RE: [PATCH v5 5/9] iommufd: Add iommufd fault object

"Tian, Kevin" <kevin.tian@xxxxxxxxx> · Wed, 15 May 2024 08:37:09 +0000

> From: Lu Baolu <baolu.lu@xxxxxxxxxxxxxxx>
> Sent: Tuesday, April 30, 2024 10:57 PM
> 
> @@ -131,6 +131,9 @@ struct iopf_group {
>  	struct iommu_attach_handle *attach_handle;
>  	/* The device's fault data parameter. */
>  	struct iommu_fault_param *fault_param;
> +	/* Used by handler provider to hook the group on its own lists. */
> +	struct list_head node;
> +	u32 cookie;

better put together with attach_handle.

rename 'node' to 'handle_node'

> @@ -128,6 +128,7 @@ enum iommufd_object_type {
>  	IOMMUFD_OBJ_HWPT_NESTED,
>  	IOMMUFD_OBJ_IOAS,
>  	IOMMUFD_OBJ_ACCESS,
> +	IOMMUFD_OBJ_FAULT,

Agree with Jason that 'FAULT_QUEUE' sounds a clearer object name.

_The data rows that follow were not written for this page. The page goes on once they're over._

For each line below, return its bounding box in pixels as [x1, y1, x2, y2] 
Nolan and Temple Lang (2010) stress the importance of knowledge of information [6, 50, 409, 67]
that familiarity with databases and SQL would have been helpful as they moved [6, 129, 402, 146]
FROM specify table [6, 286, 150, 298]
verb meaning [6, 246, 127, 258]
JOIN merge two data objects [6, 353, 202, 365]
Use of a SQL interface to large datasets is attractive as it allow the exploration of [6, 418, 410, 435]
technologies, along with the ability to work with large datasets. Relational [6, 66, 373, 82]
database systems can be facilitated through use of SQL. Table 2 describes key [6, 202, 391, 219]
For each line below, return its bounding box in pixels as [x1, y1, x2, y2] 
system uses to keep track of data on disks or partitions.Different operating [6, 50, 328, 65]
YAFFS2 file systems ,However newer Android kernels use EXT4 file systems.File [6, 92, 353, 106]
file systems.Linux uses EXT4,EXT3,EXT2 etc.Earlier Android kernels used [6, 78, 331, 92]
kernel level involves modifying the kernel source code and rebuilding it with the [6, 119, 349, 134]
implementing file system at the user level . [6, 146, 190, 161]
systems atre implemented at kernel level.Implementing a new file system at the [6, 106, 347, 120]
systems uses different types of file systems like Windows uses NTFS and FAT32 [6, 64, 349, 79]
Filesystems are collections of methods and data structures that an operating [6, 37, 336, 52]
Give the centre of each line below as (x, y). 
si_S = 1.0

> @@ -395,6 +396,8 @@ struct iommufd_device {
>  	/* always the physical device */
>  	struct device *dev;
>  	bool enforce_cache_coherency;
> +	/* outstanding faults awaiting response indexed by fault group id */
> +	struct xarray faults;

this...

> +struct iommufd_fault {
> +	struct iommufd_object obj;
> +	struct iommufd_ctx *ictx;
> +	struct file *filep;
> +
> +	/* The lists of outstanding faults protected by below mutex. */
> +	struct mutex mutex;
> +	struct list_head deliver;
> +	struct list_head response;

...and here worth a discussion.

First the response list is not used. If continuing the choice of queueing
faults per device it should be removed.

But I wonder whether it makes more sense to keep this response
queue per fault object. sounds simpler to me.

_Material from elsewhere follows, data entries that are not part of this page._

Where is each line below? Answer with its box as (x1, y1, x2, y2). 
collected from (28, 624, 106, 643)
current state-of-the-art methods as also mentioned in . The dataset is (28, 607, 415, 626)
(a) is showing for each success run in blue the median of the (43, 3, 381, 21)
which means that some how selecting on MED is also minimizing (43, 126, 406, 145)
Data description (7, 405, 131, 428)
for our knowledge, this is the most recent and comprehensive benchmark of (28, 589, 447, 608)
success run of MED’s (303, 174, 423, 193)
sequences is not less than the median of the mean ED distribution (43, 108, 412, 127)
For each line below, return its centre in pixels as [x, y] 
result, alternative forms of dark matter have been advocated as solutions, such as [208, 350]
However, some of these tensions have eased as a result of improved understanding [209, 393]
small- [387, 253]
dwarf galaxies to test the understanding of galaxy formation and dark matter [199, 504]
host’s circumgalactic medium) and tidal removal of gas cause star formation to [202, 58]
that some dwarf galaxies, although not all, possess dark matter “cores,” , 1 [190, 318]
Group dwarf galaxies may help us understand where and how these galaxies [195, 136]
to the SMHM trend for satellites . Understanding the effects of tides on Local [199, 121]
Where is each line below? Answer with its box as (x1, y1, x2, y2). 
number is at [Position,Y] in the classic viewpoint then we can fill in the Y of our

Also it's unclear why we need the response message to carry the
same info as the request while only id/code/cookie are used.

+struct iommu_hwpt_page_response {
+	__u32 size;
+	__u32 flags;
+	__u32 dev_id;
+	__u32 pasid;
+	__u32 grpid;
+	__u32 code;
+	__u32 cookie;
+	__u32 reserved;
+};

If we keep the response queue in the fault object, the response message
only needs to carry size/flags/code/cookie and cookie can identify the
pending message uniquely in the response queue.

> +static ssize_t iommufd_fault_fops_write(struct file *filep, const char __user
> *buf,
> +					size_t count, loff_t *ppos)
> +{
> +	size_t response_size = sizeof(struct iommu_hwpt_page_response);
> +	struct iommufd_fault *fault = filep->private_data;
> +	struct iommu_hwpt_page_response response;
> +	struct iommufd_device *idev = NULL;
> +	struct iopf_group *group;
> +	size_t done = 0;
> +	int rc;
> +
> +	if (*ppos || count % response_size)
> +		return -ESPIPE;
> +
> +	mutex_lock(&fault->mutex);
> +	while (count > done) {
> +		rc = copy_from_user(&response, buf + done, response_size);
> +		if (rc)
> +			break;
> +
> +		if (!idev || idev->obj.id != response.dev_id)
> +			idev = container_of(iommufd_get_object(fault->ictx,
> +							       response.dev_id,
> +
> IOMMUFD_OBJ_DEVICE),
> +					    struct iommufd_device, obj);
> +		if (IS_ERR(idev))
> +			break;
> +
> +		group = xa_erase(&idev->faults, response.cookie);
> +		if (!group)
> +			break;

is 'continue' better?

> +
> +		iopf_group_response(group, response.code);

PCIe spec states that a response failure disables the PRI interface. For SR-IOV
it'd be dangerous allowing user to trigger such code to VF to close the entire
shared PRI interface.

Just another example lacking of coordination for shared capabilities between
PF/VF. But exposing such gap to userspace makes it worse.

I guess we don't want to make this work depending on that cleanup. The
minimal correct thing is to disallow attaching VF to a fault-capable hwpt
with a note here that once we turn on support for VF the response failure
code should not be forwarded to the hardware. Instead it's an indication
that the user cannot serve more requests and such situation waits for
a vPRI reset to recover.

> +		iopf_free_group(group);
> +		done += response_size;
> +
> +		iommufd_put_object(fault->ictx, &idev->obj);

get/put is unpaired:

		if (!idev || idev->obj.id != response.dev_id)
			idev = iommufd_get_object();

		...

		iommufd_put_object(idev);

The intention might be reusing idev if multiple fault responses are
for a same idev. But idev is always put in each iteration then following
messages will access the idev w/o holding the reference.